Data excerpts
== Segment start ==
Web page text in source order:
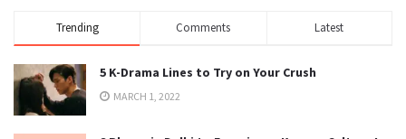
Trending Comments Latest
5 K-Drama Lines to Try on Your Crush
MARCH 1, 2022
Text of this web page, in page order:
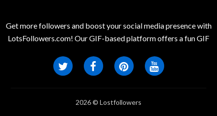
Get more followers and boost your social media presence with
LotsFollowers.com! Our GIF-based platform offers a fun GIF
2026 © Lostfollowers
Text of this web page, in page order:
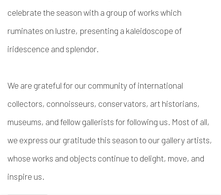
celebrate the season with a group of works which
ruminates on lustre, presenting a kaleidoscope of
iridescence and splendor.
We are grateful for our community of international
collectors, connoisseurs, conservators, art historians,
museums, and fellow gallerists for following us. Most of all,
we express our gratitude this season to our gallery artists,
whose works and objects continue to delight, move, and
inspire us.
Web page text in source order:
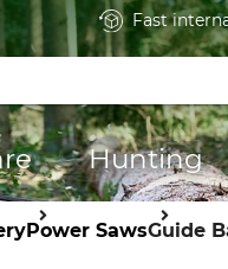
Fast
Hunting
Power SawsGuide
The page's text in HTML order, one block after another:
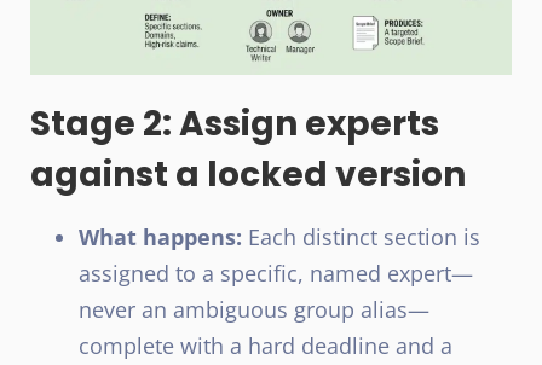
Stage 2: Assign experts
against a locked version
What happens: Each distinct section is
assigned to a specific, named expert—
never an ambiguous group alias—
complete with a hard deadline and a
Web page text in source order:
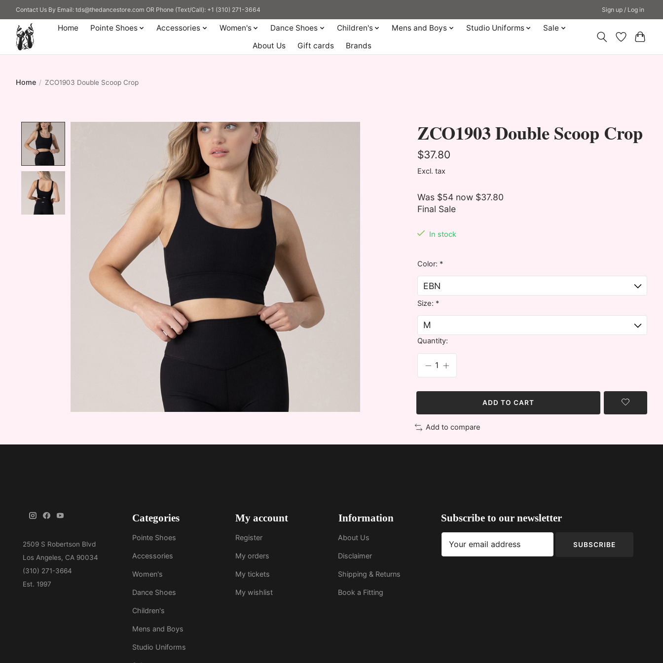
== Segment end ==
▶ _Exercise brief_
Verbatim output of the entries is required, with each image left out.

▶ _Task answer_
Web page text in source order:
Trending Comments Latest
5 K-Drama Lines to Try on Your Crush
MARCH 1, 2022
Text of this web page, in page order:
Get more followers and boost your social media presence with
LotsFollowers.com! Our GIF-based platform offers a fun GIF
2026 © Lostfollowers
Text of this web page, in page order:
celebrate the season with a group of works which
ruminates on lustre, presenting a kaleidoscope of
iridescence and splendor.
We are grateful for our community of international
collectors, connoisseurs, conservators, art historians,
museums, and fellow gallerists for following us. Most of all,
we express our gratitude this season to our gallery artists,
whose works and objects continue to delight, move, and
inspire us.
Web page text in source order:
Fast
Hunting
Power SawsGuide
The page's text in HTML order, one block after another:
Stage 2: Assign experts
against a locked version
What happens: Each distinct section is
assigned to a specific, named expert—
never an ambiguous group alias—
complete with a hard deadline and a
Web page text in source order:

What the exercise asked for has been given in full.